**Required work**
Given the entries below, would you transcribe exactly the lines starting at the one with "year period between 1870 and 1920. [131, 36]" and ending at the one with "pixels as (x, y)", both kept, pictures omitted, nothing extra?

[Provided entries]

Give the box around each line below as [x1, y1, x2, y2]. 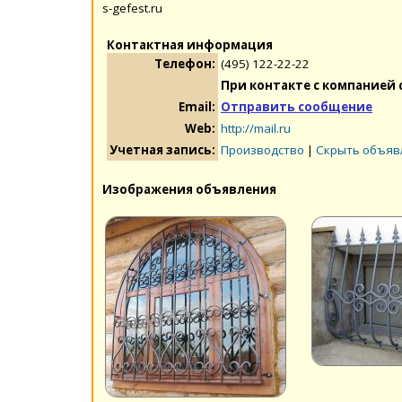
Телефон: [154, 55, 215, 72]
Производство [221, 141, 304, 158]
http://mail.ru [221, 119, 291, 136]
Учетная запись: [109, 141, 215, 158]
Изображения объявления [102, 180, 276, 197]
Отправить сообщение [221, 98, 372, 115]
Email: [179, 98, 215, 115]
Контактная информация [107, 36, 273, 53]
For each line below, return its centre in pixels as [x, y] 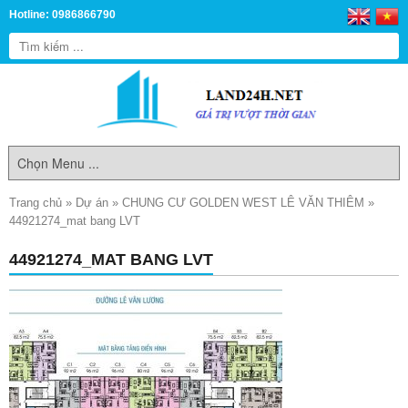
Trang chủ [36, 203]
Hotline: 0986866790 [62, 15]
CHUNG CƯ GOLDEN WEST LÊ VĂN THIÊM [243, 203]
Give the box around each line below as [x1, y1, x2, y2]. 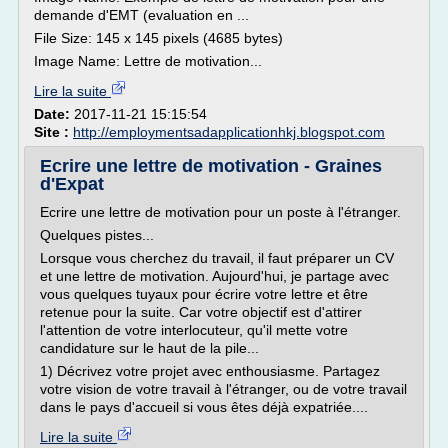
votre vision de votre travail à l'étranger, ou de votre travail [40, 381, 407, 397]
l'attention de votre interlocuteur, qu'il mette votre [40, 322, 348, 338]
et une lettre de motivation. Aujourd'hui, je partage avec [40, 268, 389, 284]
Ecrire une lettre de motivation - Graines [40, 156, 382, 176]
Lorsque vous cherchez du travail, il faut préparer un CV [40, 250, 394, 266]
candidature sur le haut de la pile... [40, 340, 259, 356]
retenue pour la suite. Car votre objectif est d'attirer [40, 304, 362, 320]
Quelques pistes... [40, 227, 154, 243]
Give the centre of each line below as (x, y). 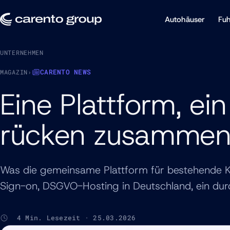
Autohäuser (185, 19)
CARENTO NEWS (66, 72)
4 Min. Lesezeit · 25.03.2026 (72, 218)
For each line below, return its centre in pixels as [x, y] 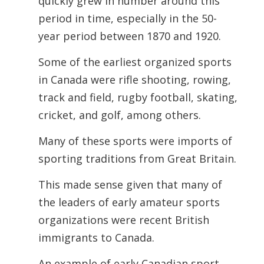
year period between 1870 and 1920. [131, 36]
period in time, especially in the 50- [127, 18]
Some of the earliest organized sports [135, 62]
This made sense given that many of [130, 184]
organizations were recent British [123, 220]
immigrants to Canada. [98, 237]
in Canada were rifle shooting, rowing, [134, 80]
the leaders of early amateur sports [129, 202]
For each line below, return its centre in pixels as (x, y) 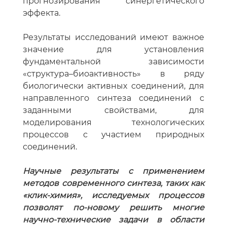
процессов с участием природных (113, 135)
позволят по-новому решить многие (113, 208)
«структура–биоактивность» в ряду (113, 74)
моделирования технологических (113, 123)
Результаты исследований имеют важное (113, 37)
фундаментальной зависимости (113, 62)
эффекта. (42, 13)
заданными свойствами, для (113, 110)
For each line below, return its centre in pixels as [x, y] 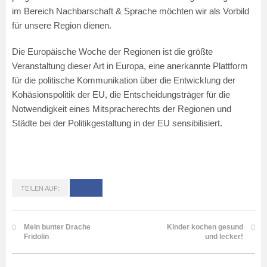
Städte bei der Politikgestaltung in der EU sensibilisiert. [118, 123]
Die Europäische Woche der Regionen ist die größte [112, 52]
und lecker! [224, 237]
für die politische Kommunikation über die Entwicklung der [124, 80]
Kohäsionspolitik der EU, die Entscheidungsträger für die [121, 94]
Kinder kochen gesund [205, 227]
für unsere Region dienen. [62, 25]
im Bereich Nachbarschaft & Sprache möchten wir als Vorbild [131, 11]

[/Provided entries]
[Provided entries]

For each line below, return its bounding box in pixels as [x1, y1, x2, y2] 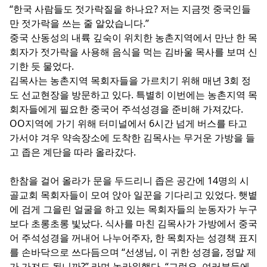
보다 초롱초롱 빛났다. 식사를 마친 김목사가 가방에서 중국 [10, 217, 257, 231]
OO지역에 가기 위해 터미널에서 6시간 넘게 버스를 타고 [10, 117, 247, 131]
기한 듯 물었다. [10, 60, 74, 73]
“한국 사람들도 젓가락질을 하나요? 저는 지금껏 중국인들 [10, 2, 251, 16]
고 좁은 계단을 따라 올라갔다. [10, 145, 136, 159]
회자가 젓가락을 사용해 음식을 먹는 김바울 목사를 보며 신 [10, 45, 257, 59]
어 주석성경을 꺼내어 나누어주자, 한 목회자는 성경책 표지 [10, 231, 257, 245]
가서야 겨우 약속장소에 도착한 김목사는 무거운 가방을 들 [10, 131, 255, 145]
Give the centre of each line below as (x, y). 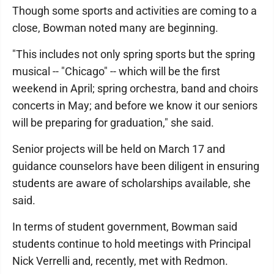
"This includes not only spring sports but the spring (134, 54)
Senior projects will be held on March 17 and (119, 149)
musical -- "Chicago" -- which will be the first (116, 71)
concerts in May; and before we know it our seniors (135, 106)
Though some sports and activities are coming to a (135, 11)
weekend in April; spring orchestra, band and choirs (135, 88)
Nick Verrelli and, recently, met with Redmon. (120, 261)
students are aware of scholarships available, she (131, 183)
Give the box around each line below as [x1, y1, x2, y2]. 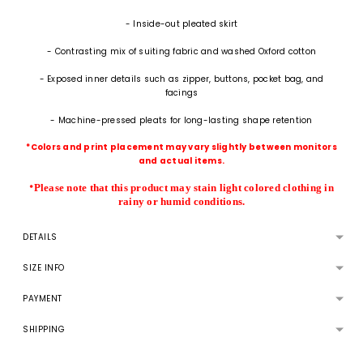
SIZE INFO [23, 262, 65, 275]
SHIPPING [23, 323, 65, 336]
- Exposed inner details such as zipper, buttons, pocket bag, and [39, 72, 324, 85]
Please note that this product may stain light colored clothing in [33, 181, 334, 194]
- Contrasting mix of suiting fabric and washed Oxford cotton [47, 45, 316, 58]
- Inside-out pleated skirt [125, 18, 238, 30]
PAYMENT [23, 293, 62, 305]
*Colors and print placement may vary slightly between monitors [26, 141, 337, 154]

[/Provided entries]

**Exercise output**
year period between 1870 and 1920. [131, 36]
period in time, especially in the 50- [127, 18]
Some of the earliest organized sports [135, 62]
This made sense given that many of [130, 184]
organizations were recent British [123, 220]
immigrants to Canada. [98, 237]
in Canada were rifle shooting, rowing, [134, 80]
the leaders of early amateur sports [129, 202]
For each line below, return its centre in pixels as (x, y) 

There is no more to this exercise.